In the early 1930s, Louis Elliman sold a 50% share in the Gaiety to entrepreneur Patrick Wall, a native of County Clare. The pair acquired the Metropole and Savoy cinemas, as well as, over time, more than 30 cinemas across Ireland. Acquired by the Rank Organization in 1946, the cinemas remained under Elliman management. Along with Wall, Elliman acquired the Theatre Royal, Dublin in 1936.

With the outbreak of World War II, Wall and Elliman were forced to keep the two theatres going with native talent only. This led to the emergence of a raft of Irish acts who were to provide the mainstay of the Royal's output for the remainder of its existence. These included such Irish household names as Jimmy O'Dea, Harry O'Donovan, Maureen Potter, Danny Cummins, Noel Purcell, Micheál MacLiammoir, Cecil Sheridan, Jack Cruise, Paddy Crosbie, and Patricia Cahill. In July 1951, Judy Garland appeared for a series of sold out performances at the Royal and was received with tremendous ovations. The legendary singer sang from her dressing room window to hundreds of people who were unable to get tickets and critics dubbed her "America's Colleen" Popular Irish American entertainer Carmel Quinn also made her singing debut in the Theatre Royal during the early 1950s.

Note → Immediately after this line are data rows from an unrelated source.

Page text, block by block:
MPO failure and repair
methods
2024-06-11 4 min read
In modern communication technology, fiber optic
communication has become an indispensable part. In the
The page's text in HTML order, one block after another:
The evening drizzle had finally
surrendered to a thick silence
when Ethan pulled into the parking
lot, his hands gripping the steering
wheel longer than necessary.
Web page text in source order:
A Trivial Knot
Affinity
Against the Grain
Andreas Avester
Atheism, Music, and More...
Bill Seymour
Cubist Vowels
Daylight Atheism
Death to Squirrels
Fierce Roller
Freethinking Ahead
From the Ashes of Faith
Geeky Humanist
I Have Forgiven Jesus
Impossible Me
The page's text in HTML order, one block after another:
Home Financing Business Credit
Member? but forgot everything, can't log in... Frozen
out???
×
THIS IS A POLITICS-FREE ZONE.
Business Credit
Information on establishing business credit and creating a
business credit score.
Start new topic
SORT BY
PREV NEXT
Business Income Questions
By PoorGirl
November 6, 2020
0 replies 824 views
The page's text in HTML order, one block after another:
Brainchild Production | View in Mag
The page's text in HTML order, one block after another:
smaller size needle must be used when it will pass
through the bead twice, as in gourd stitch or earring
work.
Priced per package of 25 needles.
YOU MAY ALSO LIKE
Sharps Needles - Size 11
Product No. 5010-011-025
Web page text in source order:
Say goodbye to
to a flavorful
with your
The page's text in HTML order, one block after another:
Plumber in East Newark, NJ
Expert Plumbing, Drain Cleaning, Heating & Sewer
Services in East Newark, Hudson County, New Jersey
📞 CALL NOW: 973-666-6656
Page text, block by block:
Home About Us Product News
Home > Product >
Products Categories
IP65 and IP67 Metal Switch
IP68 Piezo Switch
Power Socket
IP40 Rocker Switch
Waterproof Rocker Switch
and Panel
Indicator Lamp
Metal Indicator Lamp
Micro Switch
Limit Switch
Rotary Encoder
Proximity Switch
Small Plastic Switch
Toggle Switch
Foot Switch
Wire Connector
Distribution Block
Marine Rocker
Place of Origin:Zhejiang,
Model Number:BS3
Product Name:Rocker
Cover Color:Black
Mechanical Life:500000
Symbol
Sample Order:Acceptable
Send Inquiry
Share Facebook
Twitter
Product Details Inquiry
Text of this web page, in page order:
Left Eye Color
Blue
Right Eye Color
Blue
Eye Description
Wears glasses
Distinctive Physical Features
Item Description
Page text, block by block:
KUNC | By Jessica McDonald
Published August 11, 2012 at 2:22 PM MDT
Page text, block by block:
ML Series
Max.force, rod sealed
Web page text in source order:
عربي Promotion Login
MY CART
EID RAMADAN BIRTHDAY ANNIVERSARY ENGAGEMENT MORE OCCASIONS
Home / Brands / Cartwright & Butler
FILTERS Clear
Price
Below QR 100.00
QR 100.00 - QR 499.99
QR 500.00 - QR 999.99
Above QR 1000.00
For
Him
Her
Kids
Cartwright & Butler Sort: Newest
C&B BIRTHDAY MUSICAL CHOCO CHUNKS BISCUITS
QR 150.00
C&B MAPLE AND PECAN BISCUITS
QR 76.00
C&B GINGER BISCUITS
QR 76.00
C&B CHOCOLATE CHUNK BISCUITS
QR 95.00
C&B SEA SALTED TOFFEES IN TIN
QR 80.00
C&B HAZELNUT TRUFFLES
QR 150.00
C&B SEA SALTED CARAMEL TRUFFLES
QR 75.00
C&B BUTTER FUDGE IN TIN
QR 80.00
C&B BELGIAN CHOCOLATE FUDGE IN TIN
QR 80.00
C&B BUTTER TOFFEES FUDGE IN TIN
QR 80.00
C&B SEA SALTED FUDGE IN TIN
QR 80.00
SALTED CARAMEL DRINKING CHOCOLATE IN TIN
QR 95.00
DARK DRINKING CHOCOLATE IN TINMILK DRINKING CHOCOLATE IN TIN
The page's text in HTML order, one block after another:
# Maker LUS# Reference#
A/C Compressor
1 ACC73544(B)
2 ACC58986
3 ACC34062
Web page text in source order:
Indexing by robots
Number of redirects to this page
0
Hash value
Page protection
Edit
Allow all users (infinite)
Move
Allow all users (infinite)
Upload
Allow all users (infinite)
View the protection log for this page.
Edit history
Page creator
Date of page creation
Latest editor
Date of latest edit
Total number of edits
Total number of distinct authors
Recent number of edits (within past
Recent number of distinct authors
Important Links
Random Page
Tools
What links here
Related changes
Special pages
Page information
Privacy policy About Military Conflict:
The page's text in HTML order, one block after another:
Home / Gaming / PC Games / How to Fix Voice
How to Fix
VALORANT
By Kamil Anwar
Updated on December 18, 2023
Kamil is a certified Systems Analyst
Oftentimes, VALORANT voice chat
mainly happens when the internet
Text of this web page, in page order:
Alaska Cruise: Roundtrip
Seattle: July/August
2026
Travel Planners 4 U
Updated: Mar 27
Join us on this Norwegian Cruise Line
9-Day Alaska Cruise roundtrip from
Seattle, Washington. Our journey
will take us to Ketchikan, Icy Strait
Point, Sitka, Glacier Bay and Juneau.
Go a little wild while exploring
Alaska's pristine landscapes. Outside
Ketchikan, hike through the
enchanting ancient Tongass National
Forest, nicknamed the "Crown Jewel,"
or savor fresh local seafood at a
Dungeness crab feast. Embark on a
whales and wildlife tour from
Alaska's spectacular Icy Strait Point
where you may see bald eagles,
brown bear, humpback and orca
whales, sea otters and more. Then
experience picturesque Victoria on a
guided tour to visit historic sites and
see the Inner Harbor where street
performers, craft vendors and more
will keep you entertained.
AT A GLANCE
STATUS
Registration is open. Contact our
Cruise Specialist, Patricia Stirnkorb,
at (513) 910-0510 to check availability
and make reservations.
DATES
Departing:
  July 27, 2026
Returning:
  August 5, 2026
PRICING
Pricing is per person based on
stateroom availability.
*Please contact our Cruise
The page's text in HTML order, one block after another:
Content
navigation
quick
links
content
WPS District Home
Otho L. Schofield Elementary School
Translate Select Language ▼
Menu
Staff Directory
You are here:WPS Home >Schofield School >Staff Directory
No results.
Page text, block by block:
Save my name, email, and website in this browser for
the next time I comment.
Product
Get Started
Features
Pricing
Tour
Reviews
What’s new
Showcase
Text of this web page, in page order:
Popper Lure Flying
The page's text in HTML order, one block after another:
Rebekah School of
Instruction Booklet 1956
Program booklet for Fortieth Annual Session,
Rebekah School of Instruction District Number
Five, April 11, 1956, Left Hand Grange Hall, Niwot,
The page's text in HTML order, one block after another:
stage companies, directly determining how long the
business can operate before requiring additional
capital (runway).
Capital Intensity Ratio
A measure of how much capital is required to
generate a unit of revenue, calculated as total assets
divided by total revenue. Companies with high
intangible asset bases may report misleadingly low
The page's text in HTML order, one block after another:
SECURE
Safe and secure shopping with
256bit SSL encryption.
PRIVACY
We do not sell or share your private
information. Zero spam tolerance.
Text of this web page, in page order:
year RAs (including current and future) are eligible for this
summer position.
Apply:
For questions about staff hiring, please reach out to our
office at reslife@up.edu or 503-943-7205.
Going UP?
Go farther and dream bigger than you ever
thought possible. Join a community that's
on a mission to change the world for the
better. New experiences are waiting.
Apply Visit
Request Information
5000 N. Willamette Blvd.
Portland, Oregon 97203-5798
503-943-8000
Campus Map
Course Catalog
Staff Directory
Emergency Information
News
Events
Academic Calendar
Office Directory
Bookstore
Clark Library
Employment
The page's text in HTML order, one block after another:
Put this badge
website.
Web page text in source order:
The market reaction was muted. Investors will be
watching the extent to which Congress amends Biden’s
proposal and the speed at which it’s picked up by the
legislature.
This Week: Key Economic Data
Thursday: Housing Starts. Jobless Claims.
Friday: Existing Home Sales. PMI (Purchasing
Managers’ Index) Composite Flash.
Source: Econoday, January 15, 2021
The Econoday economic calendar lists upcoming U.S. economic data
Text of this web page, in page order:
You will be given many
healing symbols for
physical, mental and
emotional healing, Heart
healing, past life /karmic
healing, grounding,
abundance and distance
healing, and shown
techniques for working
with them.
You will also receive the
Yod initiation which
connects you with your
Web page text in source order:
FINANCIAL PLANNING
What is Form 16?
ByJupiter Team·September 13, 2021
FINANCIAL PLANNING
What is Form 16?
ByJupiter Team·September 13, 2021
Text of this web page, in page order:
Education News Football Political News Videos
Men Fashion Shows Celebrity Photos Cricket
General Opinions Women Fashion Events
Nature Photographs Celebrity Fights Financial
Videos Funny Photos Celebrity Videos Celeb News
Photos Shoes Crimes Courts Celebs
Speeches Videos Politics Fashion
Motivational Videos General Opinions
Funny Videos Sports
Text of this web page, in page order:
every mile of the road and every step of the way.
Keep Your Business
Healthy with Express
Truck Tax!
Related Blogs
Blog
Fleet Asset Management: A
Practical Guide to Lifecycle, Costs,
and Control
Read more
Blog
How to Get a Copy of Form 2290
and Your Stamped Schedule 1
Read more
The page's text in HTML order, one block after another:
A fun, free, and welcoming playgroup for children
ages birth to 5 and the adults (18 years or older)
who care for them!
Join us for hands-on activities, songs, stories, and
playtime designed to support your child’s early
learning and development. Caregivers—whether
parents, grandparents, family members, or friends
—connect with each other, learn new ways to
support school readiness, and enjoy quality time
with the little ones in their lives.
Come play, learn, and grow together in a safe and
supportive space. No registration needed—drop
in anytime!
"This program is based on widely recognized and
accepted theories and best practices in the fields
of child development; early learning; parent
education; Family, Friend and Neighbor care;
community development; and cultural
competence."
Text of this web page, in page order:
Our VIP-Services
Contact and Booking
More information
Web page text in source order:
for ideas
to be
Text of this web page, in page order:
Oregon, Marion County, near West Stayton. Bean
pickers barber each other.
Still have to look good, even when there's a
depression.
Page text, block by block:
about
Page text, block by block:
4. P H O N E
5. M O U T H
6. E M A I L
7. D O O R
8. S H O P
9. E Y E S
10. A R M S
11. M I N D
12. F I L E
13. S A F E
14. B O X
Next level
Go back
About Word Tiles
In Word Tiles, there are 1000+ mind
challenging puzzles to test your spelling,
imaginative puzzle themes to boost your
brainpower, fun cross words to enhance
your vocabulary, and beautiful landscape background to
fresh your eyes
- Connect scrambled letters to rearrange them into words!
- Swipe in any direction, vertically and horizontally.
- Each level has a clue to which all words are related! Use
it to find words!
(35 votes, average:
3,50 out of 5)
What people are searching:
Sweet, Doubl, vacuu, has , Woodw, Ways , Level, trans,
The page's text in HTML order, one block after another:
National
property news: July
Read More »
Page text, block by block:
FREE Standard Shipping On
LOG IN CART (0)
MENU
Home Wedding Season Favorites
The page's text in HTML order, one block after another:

After a spell acquiring cinemas around the country, which were taken over by the Rank Organization, Louis went into film production. In 1957 he opened Ardmore Studios. With managing director Emmet Dalton he travelled to the USA to promote the studios and to acquire foreign investment. The studios accordingly landed its first major foreign booking with 1959's Shake Hands with the Devil, starring Oscar winner James Cagney. A year later, progress was consolidated when Robert Mitchum appeared in Tay Garnett's "A Terrible Beauty". In 1961, Ardmore Studios hosted the controversial "The Mark", directed by Guy Green, which was nominated for the Palme d'Or at the Cannes Film Festival and earned its star, Stuart Whitman, an Oscar nomination. Other films produced at this time include Don Chaffey's The Webster Boys and "Johnny Nobody" with Cyril Cusack. Hammer Films also utilised the studios as a base for their production, The Viking Queen. The studios went into receivership in 1963 but re-opened later.

Under pressure from rising overheads and the increasing popularity of the cinema and the introduction of television, the Theatre Royal closed its doors on 30 June 1962.

By this time Louis was dogged by bad health and died on November 15, 1965, aged 62.